**What needs to be done**
Print, exactly and with no pictures, the line containing "Text of this" and each line after it to the end of the entries below.

(Stored items)
--

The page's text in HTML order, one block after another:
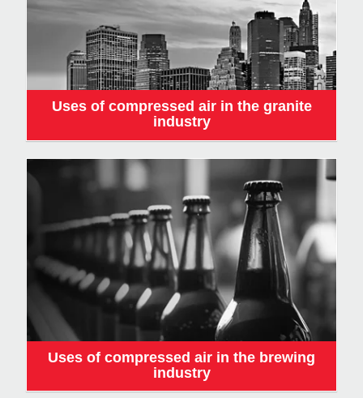
Uses of compressed air in the granite
industry
Uses of compressed air in the brewing
industry
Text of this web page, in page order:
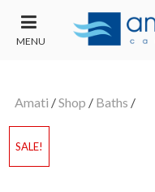
MENU
Amati /Shop / Baths /
SALE!
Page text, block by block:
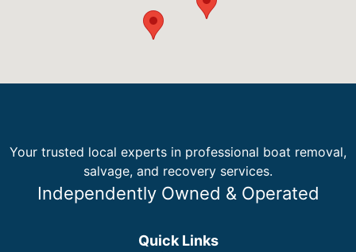
Your trusted local experts in professional boat removal,
salvage, and recovery services.
Independently Owned & Operated
Quick Links
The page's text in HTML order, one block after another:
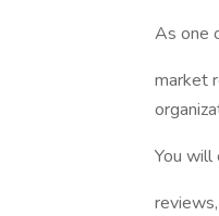
As one
market
You will
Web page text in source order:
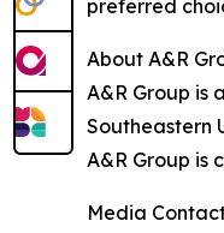
preferred
About A&R
A&R Group is
Southeastern
A&R Group is
Media
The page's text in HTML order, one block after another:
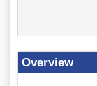
Overview

--

**Solved exercise**
Text of this web page, in page order:
MENU
Amati /Shop / Baths /
SALE!
Page text, block by block:
Your trusted local experts in professional boat removal,
salvage, and recovery services.
Independently Owned & Operated
Quick Links
The page's text in HTML order, one block after another:
As one
market
You will
Web page text in source order:
preferred
About A&R
A&R Group is
Southeastern
A&R Group is
Media
The page's text in HTML order, one block after another:
Overview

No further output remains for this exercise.